PSCL 352. Physiological Psychology. 3 Units.
This course is designed to teach the fundamentals of neural communication and central nervous system structure. Special attention is placed on common neurological illnesses and their psychopharmacological treatments. Neural systems underlying sensory/perceptual, motor, and higher-order cognitive processes are also explored. Offered as PSCL 352 and PSCL 403. Prereq: PSCL 101.

PSCL 357. Cognitive Psychology. 3 Units.
How individuals encode, store, organize, and use information.

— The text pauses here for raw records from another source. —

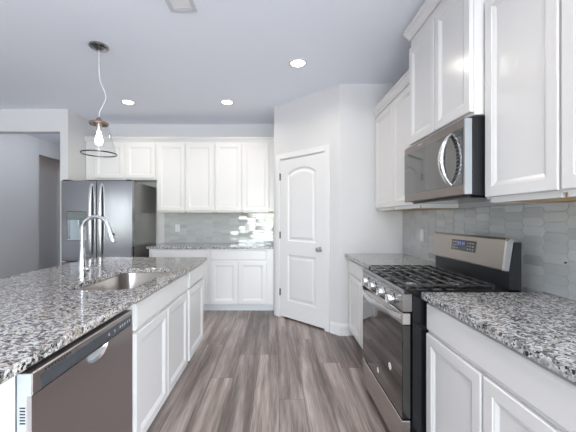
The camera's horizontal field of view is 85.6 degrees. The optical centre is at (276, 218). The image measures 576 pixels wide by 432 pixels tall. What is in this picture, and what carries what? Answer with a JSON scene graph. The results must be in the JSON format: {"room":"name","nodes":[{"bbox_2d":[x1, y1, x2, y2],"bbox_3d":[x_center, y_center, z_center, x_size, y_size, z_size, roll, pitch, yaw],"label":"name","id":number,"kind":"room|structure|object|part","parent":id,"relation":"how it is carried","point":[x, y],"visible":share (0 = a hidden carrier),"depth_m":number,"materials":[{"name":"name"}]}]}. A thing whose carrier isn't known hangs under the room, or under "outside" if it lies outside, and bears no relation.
{"room":"kitchen","nodes":[
{"label":"kitchen","id":0,"kind":"room"},
{"bbox_2d":[0,134,59,277],"bbox_3d":[-4.457,-0.097,6.263,0.115,2.775,3.875,0,0,0],"label":"wall","id":1,"kind":"structure","parent":0,"point":[19,153],"depth_m":5.34,"materials":[{"name":"grey paint"}]},
{"bbox_2d":[0,109,73,264],"bbox_3d":[-4.662,-0.097,4.268,3.677,2.775,0.115,0,0,0],"label":"wall header","id":2,"kind":"structure","parent":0,"point":[12,121],"depth_m":4.21,"materials":[{"name":"white paint"}]},
{"bbox_2d":[39,156,59,269],"bbox_3d":[-5.258,-0.097,6.325,1.485,2.775,1.450,0,0,0],"label":"wall niche","id":3,"kind":"object","parent":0,"point":[49,169],"visible":0.08,"depth_m":6.74,"materials":[{"name":"grey paint"}]},
{"bbox_2d":[74,112,96,180],"bbox_3d":[-2.877,-0.097,6.263,0.107,2.775,3.875,0,0,0],"label":"wall","id":4,"kind":"structure","parent":0,"point":[81,127],"depth_m":4.48,"materials":[{"name":"white paint"}]},
{"bbox_2d":[101,124,273,243],"bbox_3d":[-0.711,-0.097,4.958,4.224,2.775,0.120,0,0,0],"label":"wall","id":5,"kind":"structure","parent":0,"point":[116,130],"depth_m":4.90,"materials":[{"name":"white paint"}]},
{"bbox_2d":[86,141,156,181],"bbox_3d":[-2.292,-0.855,4.735,1.047,0.568,0.324,0,0,0],"label":"upper cabinet","id":6,"kind":"object","parent":5,"relation":"attached to","point":[135,160],"visible":0.86,"depth_m":4.58,"materials":[{"name":"white paint"}]},
{"bbox_3d":[-2.462,-0.849,4.582,0.435,0.510,0.020,0,0,0],"label":"door","id":7,"kind":"part","parent":6,"relation":"part of","materials":[{"name":"white paint"}]},
{"bbox_3d":[-2.000,-0.849,4.582,0.430,0.510,0.020,0,0,0],"label":"door","id":8,"kind":"part","parent":6,"relation":"part of","materials":[{"name":"white paint"}]},
{"bbox_2d":[84,137,273,140],"bbox_3d":[-1.426,-1.170,4.569,2.788,0.059,0.046,0,0,0],"label":"crown molding","id":9,"kind":"structure","parent":6,"relation":"attached to","point":[85,138],"depth_m":4.56,"materials":[{"name":"white paint"}]},
{"bbox_2d":[157,141,214,212],"bbox_3d":[-1.340,-0.613,4.735,0.852,1.052,0.324,0,0,0],"label":"upper cabinet","id":10,"kind":"object","parent":5,"relation":"attached to","point":[185,169],"visible":0.9,"depth_m":4.58,"materials":[{"name":"white paint"}]},
{"bbox_3d":[-1.548,-0.609,4.582,0.400,0.990,0.020,0,0,0],"label":"door","id":11,"kind":"part","parent":10,"relation":"part of","materials":[{"name":"white paint"}]},
{"bbox_3d":[-1.132,-0.609,4.582,0.400,0.990,0.020,0,0,0],"label":"door","id":12,"kind":"part","parent":10,"relation":"part of","materials":[{"name":"white paint"}]},
{"bbox_2d":[164,213,273,242],"bbox_3d":[-0.896,0.149,4.892,1.731,0.470,0.011,0,0,0],"label":"tile backsplash","id":13,"kind":"structure","parent":5,"relation":"attached to","point":[194,227],"depth_m":4.89,"materials":[{"name":"grey tile"}]},
{"bbox_2d":[175,224,179,231],"bbox_3d":[-1.553,0.151,4.886,0.070,0.114,0.008,0,0,0],"label":"wall outlet","id":14,"kind":"object","parent":13,"relation":"attached to","point":[177,226],"visible":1,"depth_m":4.88,"materials":[{"name":"white plastic"}]},
{"bbox_2d":[245,224,248,231],"bbox_3d":[-0.457,0.151,4.886,0.070,0.114,0.008,0,0,0],"label":"wall outlet","id":15,"kind":"object","parent":13,"relation":"attached to","point":[246,225],"visible":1,"depth_m":4.88,"materials":[{"name":"white plastic"}]},
{"bbox_2d":[215,141,273,212],"bbox_3d":[-0.473,-0.613,4.735,0.878,1.052,0.324,0,0,0],"label":"upper cabinet","id":16,"kind":"object","parent":5,"relation":"attached to","point":[244,170],"visible":0.98,"depth_m":4.58,"materials":[{"name":"white paint"}]},
{"bbox_3d":[-0.705,-0.609,4.582,0.386,0.990,0.020,0,0,0],"label":"door","id":17,"kind":"part","parent":16,"relation":"part of","materials":[{"name":"white paint"}]},
{"bbox_3d":[-0.302,-0.609,4.582,0.388,0.990,0.020,0,0,0],"label":"door","id":18,"kind":"part","parent":16,"relation":"part of","materials":[{"name":"white paint"}]},
{"bbox_2d":[0,0,439,144],"bbox_3d":[-2.550,-1.544,1.790,8.141,0.120,13.020,0,0,0],"label":"ceiling","id":19,"kind":"structure","parent":0,"point":[176,67],"depth_m":2.78,"materials":[{"name":"white paint"}]},
{"bbox_2d":[80,41,116,157],"bbox_3d":[-1.525,-1.018,2.672,0.283,0.932,0.283,0,0,0],"label":"pendant light","id":20,"kind":"object","parent":19,"relation":"hanging from","point":[98,46],"visible":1,"depth_m":2.65,"materials":[{"name":"clear glass"}]},
{"bbox_2d":[96,124,101,131],"bbox_3d":[-1.525,-0.777,2.672,0.042,0.056,0.042,0,0,0],"label":"socket","id":21,"kind":"object","parent":20,"relation":"attached to","point":[98,126],"depth_m":2.66,"materials":[{"name":"silver metal"}]},
{"bbox_3d":[-1.525,-0.688,2.672,0.060,0.120,0.060,0,0,0],"label":"bulb","id":22,"kind":"part","parent":20,"relation":"part of","materials":[{"name":"white glass"}]},
{"bbox_3d":[-1.496,-1.164,2.672,0.064,0.570,0.005,0,0,0],"label":"cord","id":23,"kind":"part","parent":20,"relation":"part of","materials":[{"name":"white plastic"}]},
{"bbox_2d":[120,99,135,104],"bbox_3d":[-1.888,-1.480,3.956,0.176,0.008,0.176,0,0,0],"label":"recessed light","id":24,"kind":"object","parent":19,"relation":"in","point":[124,101],"visible":1,"depth_m":3.95,"materials":[{"name":"white"}]},
{"bbox_2d":[165,0,196,11],"bbox_3d":[-0.657,-1.479,2.118,0.190,0.010,0.195,0,0,0],"label":"ceiling vent","id":25,"kind":"object","parent":19,"relation":"in","point":[174,5],"visible":1,"depth_m":2.16,"materials":[{"name":"grey metal"}]},
{"bbox_2d":[220,99,233,104],"bbox_3d":[-0.627,-1.480,3.956,0.176,0.008,0.176,0,0,0],"label":"recessed light","id":26,"kind":"object","parent":19,"relation":"in","point":[225,101],"visible":1,"depth_m":3.95,"materials":[{"name":"white"}]},
{"bbox_2d":[289,58,306,67],"bbox_3d":[0.208,-1.480,2.964,0.176,0.008,0.176,0,0,0],"label":"recessed light","id":27,"kind":"object","parent":19,"relation":"in","point":[298,62],"visible":1,"depth_m":2.96,"materials":[{"name":"white"}]},
{"bbox_2d":[147,310,389,431],"bbox_3d":[-2.550,1.351,1.790,8.141,0.120,13.020,0,0,0],"label":"floor","id":28,"kind":"structure","parent":0,"point":[250,370],"depth_m":2.44,"materials":[{"name":"grey wood"}]},
{"bbox_2d":[0,376,14,431],"bbox_3d":[-1.033,0.854,0.677,0.634,0.873,0.354,0,0,0],"label":"end panel","id":29,"kind":"object","parent":28,"relation":"on","point":[7,389],"visible":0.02,"depth_m":0.83,"materials":[{"name":"white paint"}]},
{"bbox_2d":[15,310,132,431],"bbox_3d":[-1.001,0.860,1.158,0.657,0.862,0.602,0,0,0],"label":"dishwasher","id":30,"kind":"object","parent":28,"relation":"on","point":[86,385],"visible":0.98,"depth_m":1.10,"materials":[{"name":"silver metal"}]},
{"bbox_2d":[15,375,16,431],"bbox_3d":[-1.026,0.810,1.158,0.608,0.762,0.594,0,0,0],"label":"tub","id":31,"kind":"object","parent":30,"relation":"in","point":[16,375],"depth_m":0.86,"materials":[{"name":"plastic"}]},
{"bbox_3d":[-0.696,0.461,0.857,0.040,0.062,0.002,0,0,0],"label":"panel","id":32,"kind":"part","parent":30,"relation":"part of","materials":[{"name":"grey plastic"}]},
{"bbox_3d":[-0.695,0.460,1.159,0.040,0.063,0.600,0,0,0],"label":"control panel","id":33,"kind":"part","parent":30,"relation":"part of","materials":[{"name":"silver metal"}]},
{"bbox_3d":[-0.692,0.516,1.176,0.033,0.040,0.140,0,0,0],"label":"pocket handle","id":34,"kind":"part","parent":30,"relation":"part of","materials":[{"name":"silver metal"}]},
{"bbox_2d":[61,180,155,264],"bbox_3d":[-2.338,0.391,4.415,0.924,1.800,0.881,0,0,0],"label":"refrigerator","id":35,"kind":"object","parent":28,"relation":"on","point":[129,206],"visible":0.7,"depth_m":4.04,"materials":[{"name":"grey metal"}]},
{"bbox_3d":[-2.338,0.883,4.074,0.924,0.635,0.068,0,0,0],"label":"freezer drawer","id":36,"kind":"part","parent":35,"relation":"part of","materials":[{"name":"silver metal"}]},
{"bbox_3d":[-2.598,-0.036,4.051,0.245,0.103,0.017,0,0,0],"label":"dispenser panel","id":37,"kind":"part","parent":35,"relation":"part of","materials":[{"name":"grey plastic"}]},
{"bbox_3d":[-2.571,0.031,4.074,0.459,1.050,0.068,0,0,0],"label":"door","id":38,"kind":"part","parent":35,"relation":"part of","materials":[{"name":"silver metal"}]},
{"bbox_3d":[-2.404,0.018,4.019,0.030,0.954,0.062,0,0,0],"label":"handle","id":39,"kind":"part","parent":35,"relation":"part of","materials":[{"name":"silver metal"}]},
{"bbox_3d":[-2.276,0.018,4.019,0.030,0.954,0.062,0,0,0],"label":"handle","id":40,"kind":"part","parent":35,"relation":"part of","materials":[{"name":"silver metal"}]},
{"bbox_3d":[-2.106,0.031,4.074,0.459,1.050,0.068,0,0,0],"label":"door","id":41,"kind":"part","parent":35,"relation":"part of","materials":[{"name":"silver metal"}]},
{"bbox_2d":[125,273,187,431],"bbox_3d":[-1.027,0.854,2.009,0.626,0.873,1.062,0,0,0],"label":"base cabinet","id":42,"kind":"object","parent":28,"relation":"on","point":[160,319],"visible":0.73,"depth_m":1.90,"materials":[{"name":"white paint"}]},
{"bbox_2d":[0,257,206,384],"bbox_3d":[-1.232,0.401,1.756,1.087,0.032,2.671,0,0,0],"label":"countertop","id":43,"kind":"structure","parent":42,"relation":"on","point":[42,311],"depth_m":1.44,"materials":[{"name":"stone"}]},
{"bbox_2d":[77,215,116,279],"bbox_3d":[-1.138,0.181,1.975,0.247,0.407,0.058,0,0,0],"label":"faucet","id":44,"kind":"object","parent":43,"relation":"on","point":[82,269],"visible":1,"depth_m":1.96,"materials":[{"name":"silver metal"}]},
{"bbox_3d":[-1.151,0.086,1.975,0.189,0.218,0.024,0,0,0],"label":"spout","id":45,"kind":"part","parent":44,"relation":"part of","materials":[{"name":"silver metal"}]},
{"bbox_2d":[77,272,163,289],"bbox_3d":[-0.975,0.522,2.032,0.424,0.209,0.764,0,0,0],"label":"sink","id":46,"kind":"object","parent":43,"relation":"in","point":[126,280],"visible":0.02,"depth_m":2.34,"materials":[{"name":"silver metal"}]},
{"bbox_3d":[-0.725,0.884,1.818,0.020,0.587,0.460,0,0,0],"label":"door","id":47,"kind":"part","parent":42,"relation":"part of","materials":[{"name":"white paint"}]},
{"bbox_3d":[-0.725,0.505,2.049,0.020,0.135,0.922,0,0,0],"label":"drawer","id":48,"kind":"part","parent":42,"relation":"part of","materials":[{"name":"white paint"}]},
{"bbox_3d":[-0.725,0.884,2.282,0.020,0.587,0.456,0,0,0],"label":"door","id":49,"kind":"part","parent":42,"relation":"part of","materials":[{"name":"white paint"}]},
{"bbox_2d":[149,249,209,309],"bbox_3d":[-1.343,0.854,4.582,0.823,0.873,0.626,0,0,0],"label":"base cabinet","id":50,"kind":"object","parent":28,"relation":"on","point":[152,252],"visible":0.2,"depth_m":4.27,"materials":[{"name":"white paint"}]},
{"bbox_3d":[-1.343,0.505,4.279,0.763,0.135,0.020,0,0,0],"label":"drawer","id":51,"kind":"part","parent":50,"relation":"part of","materials":[{"name":"white paint"}]},
{"bbox_3d":[-1.150,0.884,4.279,0.376,0.587,0.020,0,0,0],"label":"door","id":52,"kind":"part","parent":50,"relation":"part of","materials":[{"name":"white paint"}]},
{"bbox_2d":[186,263,202,360],"bbox_3d":[-1.027,0.854,2.807,0.626,0.873,0.530,0,0,0],"label":"base cabinet","id":53,"kind":"object","parent":28,"relation":"on","point":[194,276],"visible":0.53,"depth_m":2.76,"materials":[{"name":"white paint"}]},
{"bbox_3d":[-0.725,0.505,2.809,0.020,0.135,0.492,0,0,0],"label":"drawer","id":54,"kind":"part","parent":53,"relation":"part of","materials":[{"name":"white paint"}]},
{"bbox_2d":[209,249,273,309],"bbox_3d":[-0.482,0.854,4.582,0.896,0.873,0.626,0,0,0],"label":"base cabinet","id":55,"kind":"object","parent":28,"relation":"on","point":[239,279],"visible":0.9,"depth_m":4.28,"materials":[{"name":"white paint"}]},
{"bbox_2d":[146,243,273,248],"bbox_3d":[-0.905,0.401,4.572,1.746,0.032,0.648,0,0,0],"label":"countertop","id":56,"kind":"structure","parent":55,"relation":"on","point":[162,245],"depth_m":4.27,"materials":[{"name":"stone"}]},
{"bbox_3d":[-0.719,0.884,4.279,0.373,0.587,0.020,0,0,0],"label":"door","id":57,"kind":"part","parent":55,"relation":"part of","materials":[{"name":"white paint"}]},
{"bbox_3d":[-0.519,0.505,4.279,0.771,0.135,0.020,0,0,0],"label":"drawer","id":58,"kind":"part","parent":55,"relation":"part of","materials":[{"name":"white paint"}]},
{"bbox_3d":[-0.326,0.884,4.279,0.383,0.587,0.020,0,0,0],"label":"door","id":59,"kind":"part","parent":55,"relation":"part of","materials":[{"name":"white paint"}]},
{"bbox_2d":[348,258,364,348],"bbox_3d":[1.087,0.854,2.906,0.626,0.873,1.029,0,0,0],"label":"base cabinet","id":60,"kind":"object","parent":28,"relation":"on","point":[355,272],"visible":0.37,"depth_m":3.05,"materials":[{"name":"white paint"}]},
{"bbox_3d":[0.784,0.884,3.105,0.020,0.587,0.450,0,0,0],"label":"door","id":61,"kind":"part","parent":60,"relation":"part of","materials":[{"name":"white paint"}]},
{"bbox_3d":[0.784,0.505,2.875,0.020,0.135,0.910,0,0,0],"label":"drawer","id":62,"kind":"part","parent":60,"relation":"part of","materials":[{"name":"white paint"}]},
{"bbox_3d":[0.784,0.884,2.645,0.020,0.587,0.450,0,0,0],"label":"door","id":63,"kind":"part","parent":60,"relation":"part of","materials":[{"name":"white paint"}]},
{"bbox_2d":[345,253,435,267],"bbox_3d":[1.077,0.401,2.906,0.646,0.032,1.036,0,0,0],"label":"countertop","id":64,"kind":"structure","parent":60,"relation":"on","point":[364,259],"depth_m":2.91,"materials":[{"name":"stone"}]},
{"bbox_2d":[361,232,520,431],"bbox_3d":[0.942,0.697,2.005,0.690,1.188,0.752,0,0,0],"label":"gas range","id":65,"kind":"object","parent":28,"relation":"on","point":[395,330],"visible":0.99,"depth_m":1.77,"materials":[{"name":"silver metal"}]},
{"bbox_3d":[0.641,0.453,2.250,0.044,0.056,0.056,0,0,0],"label":"knob","id":66,"kind":"part","parent":65,"relation":"part of","materials":[{"name":"silver metal"}]},
{"bbox_3d":[0.641,0.453,2.090,0.044,0.056,0.056,0,0,0],"label":"knob","id":67,"kind":"part","parent":65,"relation":"part of","materials":[{"name":"silver metal"}]},
{"bbox_3d":[0.641,0.453,1.920,0.044,0.056,0.056,0,0,0],"label":"knob","id":68,"kind":"part","parent":65,"relation":"part of","materials":[{"name":"silver metal"}]},
{"bbox_3d":[0.634,0.523,2.005,0.072,0.034,0.732,0,0,0],"label":"handle","id":69,"kind":"part","parent":65,"relation":"part of","materials":[{"name":"silver metal"}]},
{"bbox_3d":[0.666,0.387,2.005,0.012,0.020,0.748,0,0,0],"label":"trim","id":70,"kind":"part","parent":65,"relation":"part of","materials":[{"name":"silver metal"}]},
{"bbox_3d":[0.684,1.153,2.005,0.047,0.172,0.746,0,0,0],"label":"storage drawer","id":71,"kind":"part","parent":65,"relation":"part of","materials":[{"name":"silver metal"}]},
{"bbox_3d":[0.685,0.809,2.005,0.045,0.492,0.746,0,0,0],"label":"oven door","id":72,"kind":"part","parent":65,"relation":"part of","materials":[{"name":"black glass"}]},
{"bbox_3d":[0.685,0.530,2.005,0.046,0.063,0.746,0,0,0],"label":"rail","id":73,"kind":"part","parent":65,"relation":"part of","materials":[{"name":"silver metal"}]},
{"bbox_3d":[0.688,0.444,2.005,0.050,0.092,0.750,0,0,0],"label":"control panel","id":74,"kind":"part","parent":65,"relation":"part of","materials":[{"name":"silver metal"}]},
{"bbox_3d":[0.641,0.453,1.765,0.044,0.056,0.056,0,0,0],"label":"knob","id":75,"kind":"part","parent":65,"relation":"part of","materials":[{"name":"silver metal"}]},
{"bbox_2d":[365,268,506,293],"bbox_3d":[0.944,0.387,2.005,0.542,0.020,0.752,0,0,0],"label":"cooktop","id":76,"kind":"object","parent":65,"relation":"in","point":[394,285],"depth_m":1.77,"materials":[{"name":"black metal"}]},
{"bbox_2d":[426,303,575,431],"bbox_3d":[1.087,0.854,1.165,0.626,0.873,0.907,0,0,0],"label":"base cabinet","id":77,"kind":"object","parent":28,"relation":"on","point":[475,382],"visible":0.77,"depth_m":1.15,"materials":[{"name":"white paint"}]},
{"bbox_3d":[0.784,0.884,1.392,0.020,0.587,0.428,0,0,0],"label":"door","id":78,"kind":"part","parent":77,"relation":"part of","materials":[{"name":"white paint"}]},
{"bbox_2d":[421,292,575,382],"bbox_3d":[1.077,0.401,1.021,0.646,0.032,1.202,0,0,0],"label":"countertop","id":79,"kind":"structure","parent":77,"relation":"on","point":[541,326],"depth_m":1.19,"materials":[{"name":"stone"}]},
{"bbox_3d":[0.784,0.884,0.950,0.020,0.587,0.430,0,0,0],"label":"door","id":80,"kind":"part","parent":77,"relation":"part of","materials":[{"name":"white paint"}]},
{"bbox_2d":[274,84,339,323],"bbox_3d":[0.378,-0.097,3.833,1.038,2.775,0.115,0,0,45],"label":"wall","id":81,"kind":"structure","parent":0,"point":[313,120],"depth_m":3.59,"materials":[{"name":"white paint"}]},
{"bbox_2d":[276,144,329,331],"bbox_3d":[0.322,0.226,3.838,0.861,2.130,0.187,0,0,45],"label":"door","id":82,"kind":"structure","parent":81,"relation":"in","point":[302,176],"depth_m":3.79,"materials":[{"name":"white wood"}]},
{"bbox_2d":[340,84,402,335],"bbox_3d":[1.052,-0.097,3.482,0.697,2.775,0.115,0,0,0],"label":"wall","id":83,"kind":"structure","parent":0,"point":[363,228],"depth_m":3.42,"materials":[{"name":"white paint"}]},
{"bbox_2d":[330,321,348,335],"bbox_3d":[0.695,1.226,3.443,0.212,0.130,0.056,0,0,26],"label":"baseboard","id":84,"kind":"structure","parent":83,"relation":"attached to","point":[338,329],"depth_m":3.42,"materials":[{"name":"white wood"}]},
{"bbox_2d":[412,201,570,296],"bbox_3d":[1.461,-0.097,0.209,0.120,2.775,9.618,0,0,0],"label":"wall","id":85,"kind":"structure","parent":0,"point":[486,203],"depth_m":2.03,"materials":[{"name":"white paint"}]},
{"bbox_2d":[372,70,457,210],"bbox_3d":[1.227,-0.634,2.905,0.346,1.105,1.034,0,0,0],"label":"upper cabinet","id":86,"kind":"object","parent":85,"relation":"attached to","point":[391,113],"visible":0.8,"depth_m":2.84,"materials":[{"name":"white paint"}]},
{"bbox_3d":[1.089,-0.597,3.145,0.020,0.975,0.490,0,0,0],"label":"door","id":87,"kind":"part","parent":86,"relation":"part of","materials":[{"name":"white paint"}]},
{"bbox_3d":[1.077,-1.148,2.905,0.046,0.076,1.033,0,0,0],"label":"crown moulding","id":88,"kind":"part","parent":86,"relation":"part of","materials":[{"name":"white paint"}]},
{"bbox_3d":[1.089,-0.597,2.645,0.020,0.975,0.490,0,0,0],"label":"door","id":89,"kind":"part","parent":86,"relation":"part of","materials":[{"name":"white paint"}]},
{"bbox_3d":[1.260,-0.091,2.905,0.280,0.016,1.000,0,0,0],"label":"underside panel","id":90,"kind":"part","parent":86,"relation":"part of","materials":[{"name":"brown wood"}]},
{"bbox_2d":[403,0,486,145],"bbox_3d":[1.195,-0.997,2.005,0.410,0.902,0.851,0,0,0],"label":"upper cabinet","id":91,"kind":"object","parent":85,"relation":"attached to","point":[447,54],"visible":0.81,"depth_m":1.89,"materials":[{"name":"white paint"}]},
{"bbox_3d":[1.026,-0.928,2.193,0.020,0.733,0.370,0,0,0],"label":"door","id":92,"kind":"part","parent":91,"relation":"part of","materials":[{"name":"white paint"}]},
{"bbox_3d":[1.194,-1.407,2.005,0.406,0.082,0.851,0,0,0],"label":"crown moulding","id":93,"kind":"part","parent":91,"relation":"part of","materials":[{"name":"white paint"}]},
{"bbox_2d":[405,116,490,203],"bbox_3d":[1.153,-0.325,2.004,0.479,0.429,0.755,0,0,0],"label":"microwave oven","id":94,"kind":"object","parent":91,"relation":"attached to","point":[447,166],"visible":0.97,"depth_m":1.74,"materials":[{"name":"silver metal"}]},
{"bbox_3d":[0.982,-0.329,2.005,0.002,0.300,0.738,0,0,0],"label":"door glass","id":95,"kind":"part","parent":94,"relation":"part of","materials":[{"name":"grey glass"}]},
{"bbox_3d":[0.949,-0.329,1.745,0.071,0.292,0.034,0,0,0],"label":"handle","id":96,"kind":"part","parent":94,"relation":"part of","materials":[{"name":"silver metal"}]},
{"bbox_2d":[457,139,460,179],"bbox_3d":[0.981,-0.316,1.673,0.001,0.213,0.046,0,0,0],"label":"print","id":97,"kind":"object","parent":94,"relation":"attached to","point":[458,140],"depth_m":1.67,"materials":[{"name":"grey metal"}]},
{"bbox_3d":[1.026,-0.928,1.814,0.020,0.733,0.364,0,0,0],"label":"door","id":98,"kind":"part","parent":91,"relation":"part of","materials":[{"name":"white paint"}]},
{"bbox_2d":[403,201,575,300],"bbox_3d":[1.396,0.152,2.012,0.008,0.464,2.824,0,0,0],"label":"tile backsplash","id":99,"kind":"structure","parent":85,"relation":"attached to","point":[546,232],"depth_m":1.72,"materials":[{"name":"grey tile"}]},
{"bbox_2d":[420,229,423,240],"bbox_3d":[1.388,0.161,2.967,0.009,0.114,0.070,0,0,0],"label":"wall outlet","id":100,"kind":"object","parent":99,"relation":"attached to","point":[421,230],"visible":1,"depth_m":2.96,"materials":[{"name":"white plastic"}]},
{"bbox_2d":[485,0,575,202],"bbox_3d":[1.240,-0.615,1.196,0.320,1.068,0.848,0,0,0],"label":"upper cabinet","id":101,"kind":"object","parent":85,"relation":"attached to","point":[530,45],"visible":1,"depth_m":1.33,"materials":[{"name":"white paint"}]},
{"bbox_3d":[1.260,-0.091,1.196,0.280,0.016,0.814,0,0,0],"label":"underside panel","id":102,"kind":"part","parent":101,"relation":"part of","materials":[{"name":"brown wood"}]},
{"bbox_3d":[1.089,-0.614,0.982,0.020,1.010,0.393,0,0,0],"label":"door","id":103,"kind":"part","parent":101,"relation":"part of","materials":[{"name":"white paint"}]}
]}

Pattern recognition, attention, memory, and problem solving. Recommended preparation: PSCL 101.

PSCL 397 or COSI 390. Independent Study. 1 – 3 Units.
Individual study involving specific programs of reading, research, and special projects. Prereq: PSCL 101.

COSI 340. Advanced Health Communication. 3 Units.
Various communication processes assume a central role in the acquisition and enactment of health care. This course examines communication activity across a broad range of health care contexts. Attention will be given to provider-client communication, communication, and ethical concerns, persuasive health promotion efforts, media impact on health, and basics in health communication methodology and research. Students will consider source, message, and receiver aspects of health communication as well as cultural and illness-specific issues. Prereq: COSI 101.